→ **Your goal**: The copy you return should hold only the lines from the top of the data below through the line with "UC-3.1.2 Visualizza data", each duplicated exactly and with no pictures.

◇ ◇ ◇ ◇

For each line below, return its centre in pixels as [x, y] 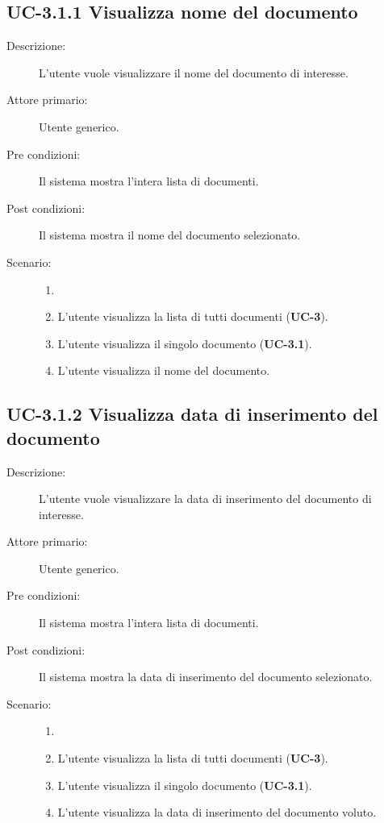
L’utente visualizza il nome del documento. [164, 370]
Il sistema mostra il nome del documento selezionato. [170, 235]
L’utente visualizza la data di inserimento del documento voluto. [217, 812]
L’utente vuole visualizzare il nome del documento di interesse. [194, 72]
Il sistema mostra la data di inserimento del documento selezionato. [206, 677]
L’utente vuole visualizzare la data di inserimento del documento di [205, 499]
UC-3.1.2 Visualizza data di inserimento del [192, 414]
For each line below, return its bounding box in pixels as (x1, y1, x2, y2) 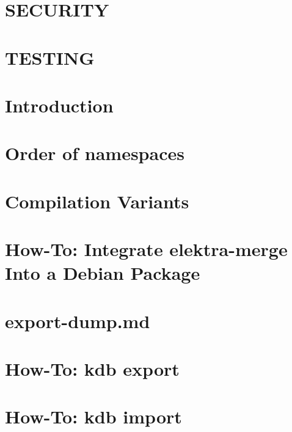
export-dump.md (5, 308, 150, 333)
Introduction (5, 92, 114, 117)
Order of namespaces (5, 141, 184, 166)
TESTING (5, 45, 95, 70)
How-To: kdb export (5, 356, 180, 381)
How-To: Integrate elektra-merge (5, 236, 288, 262)
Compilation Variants (5, 188, 189, 213)
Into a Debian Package (5, 260, 200, 285)
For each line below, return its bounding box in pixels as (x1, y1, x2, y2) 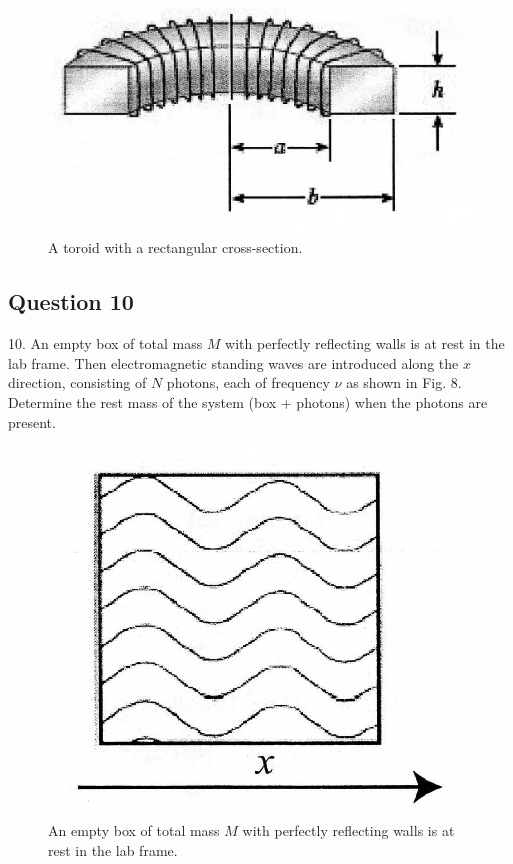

◇ ◇ ◇ ◇

→ **Solved exercise**:
For each line below, return its centre in pixels as [x, y] 
L’utente visualizza il nome del documento. [164, 370]
Il sistema mostra il nome del documento selezionato. [170, 235]
L’utente visualizza la data di inserimento del documento voluto. [217, 812]
L’utente vuole visualizzare il nome del documento di interesse. [194, 72]
Il sistema mostra la data di inserimento del documento selezionato. [206, 677]
L’utente vuole visualizzare la data di inserimento del documento di [205, 499]
UC-3.1.2 Visualizza data di inserimento del [192, 414]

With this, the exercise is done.